Fast Fashion brands have come under fire in recent years for the conditions workers are subject to in warehouses, low wages, long hours and their effect on the planet. But despite peddling promises of change, campaigners say “exploitation is stitched into the fabric” of the industry. George Harding Rolls, Campaign Manager at The Changing Markets Foundation said “someone is always paying the cost” for the cheap materials and quick turnaround we expect with fast fashion.
Speaking to Express.co.uk Mr Harding Rolls claimed fast fashion brands are misleading consumers through “green claims”.
He said: “Our collective anxiety about the climate is extremely profitable for fashion companies if they can convince us that buying their clothes is a way to help, but the inconvenient truth for fashion brands is that buying new clothes is never going to protect the environment.
“So instead they greenwash, making vague, fluffy claims about their products being ‘environmentally friendly’, ‘responsible’, ‘conscious’ or ‘ready for the future’ as a way to sooth our guilty consciences.”
An investigation conducted by The Changing Markets Foundation found that 59 percent of green claims were “misleading or unsubstantiated”.
Mr Harding-Rolls added: “This placebo of action on sustainability can blind us to the true solutions we should be pushing for, such as better legislation and enforcement.”

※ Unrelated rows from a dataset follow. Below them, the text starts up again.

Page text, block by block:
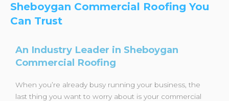
Sheboygan Commercial Roofing You
Can Trust
An Industry Leader in Sheboygan
Commercial Roofing
When you’re already busy running your business, the
last thing you want to worry about is your commercial
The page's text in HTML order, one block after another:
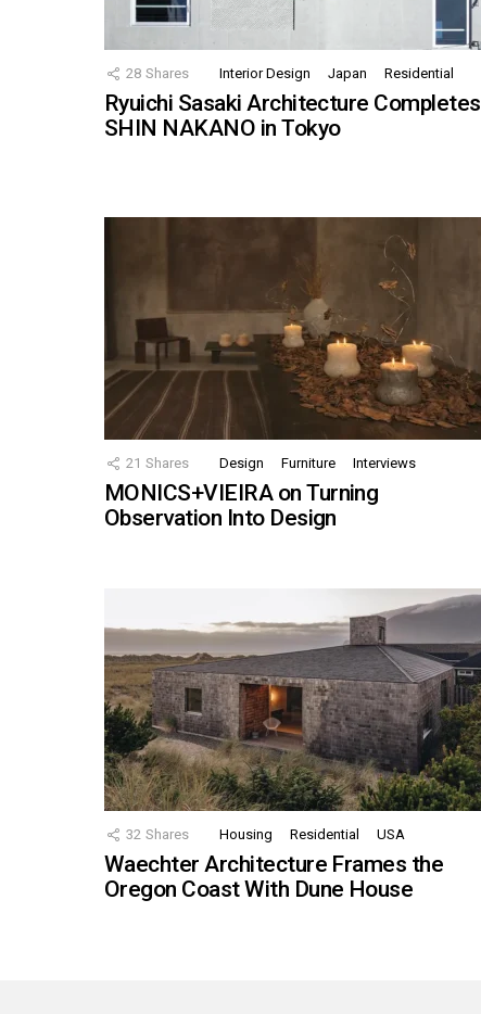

Speaking on what needs to change Mr Harding-Rolls found said a “suite of rules” is needed to improve supply chains, cut clothing waste and reduce reliance on fossil fuels.
He added: “Companies which are really interested in making a difference should move beyond greenwashing their collections and instead advocate for policy change.
“The voluntary approach to sustainability has failed, and things will only get better when we change the rules of the game.”
Figures from Nature, CNN claim the fast fashion industry produces over 92 million tonnes of waste per year.
And The World Bank Group says it is responsibility for 10 percent of global carbon emissions annually.
But it isn’t just down to the industry giants, Mr Harding-Rolls said consumers also need to change and refrain from “trend-led compulsive shopping”.
He said: “Consumers should start to see themselves as more than just ‘consumers’ and instead as active citizens, and use their voices to raise awareness on issues like fossil-fuel reliance, worker exploitation, and greenwashing.
“We should all refrain from trend-led compulsive shopping and buy only what you really need, preferably shop second-hand and buy for maximum durability, and seek to repair, reuse and swap items where possible. Wear what you already own, repair it when it breaks, and wear it again.”
According to The Business of Fashion, a third of young women in the UK think an item of clothing is “old” after they’re worn it once or twice, leading to a rise in fashion consumption.
A further one in seven young women said that being photographed twice in the same outfit is a major “fashion no-no”.